AIM OF THE TASK —
Copy out the lines below that hold the word "Tecnología".

Saved data entries —
++++++++++++++++++++
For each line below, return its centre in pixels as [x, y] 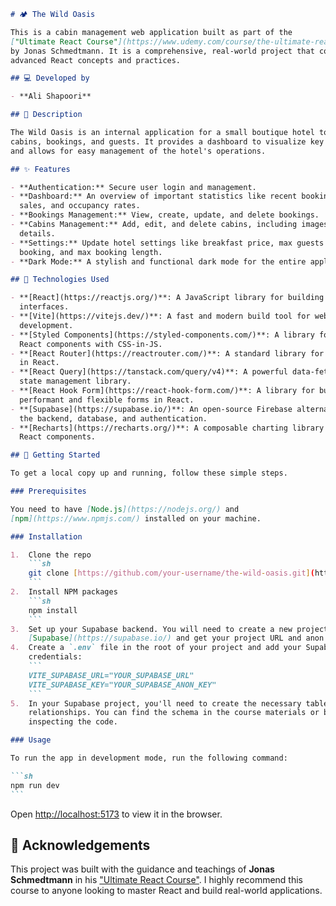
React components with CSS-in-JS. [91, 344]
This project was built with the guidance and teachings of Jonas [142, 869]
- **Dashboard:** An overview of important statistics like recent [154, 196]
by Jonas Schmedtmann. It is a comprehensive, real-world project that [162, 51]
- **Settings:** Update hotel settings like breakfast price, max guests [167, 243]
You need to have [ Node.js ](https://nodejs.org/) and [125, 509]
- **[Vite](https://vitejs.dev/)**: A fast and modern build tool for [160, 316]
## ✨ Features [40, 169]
++++++++++++++++++++
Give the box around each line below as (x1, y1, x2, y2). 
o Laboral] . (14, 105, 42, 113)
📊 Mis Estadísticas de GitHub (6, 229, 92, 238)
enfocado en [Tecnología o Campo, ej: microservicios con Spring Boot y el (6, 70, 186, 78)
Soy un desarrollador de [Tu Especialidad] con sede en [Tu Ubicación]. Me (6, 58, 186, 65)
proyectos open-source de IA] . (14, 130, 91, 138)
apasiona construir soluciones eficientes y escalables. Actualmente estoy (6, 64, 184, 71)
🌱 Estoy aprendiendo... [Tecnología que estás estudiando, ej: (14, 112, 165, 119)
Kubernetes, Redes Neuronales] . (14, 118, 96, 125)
++++++++++++++++++++
SOLUTION FOR THIS TASK —
enfocado en [Tecnología o Campo, ej: microservicios con Spring Boot y el (6, 70, 186, 78)
🌱 Estoy aprendiendo... [Tecnología que estás estudiando, ej: (14, 112, 165, 119)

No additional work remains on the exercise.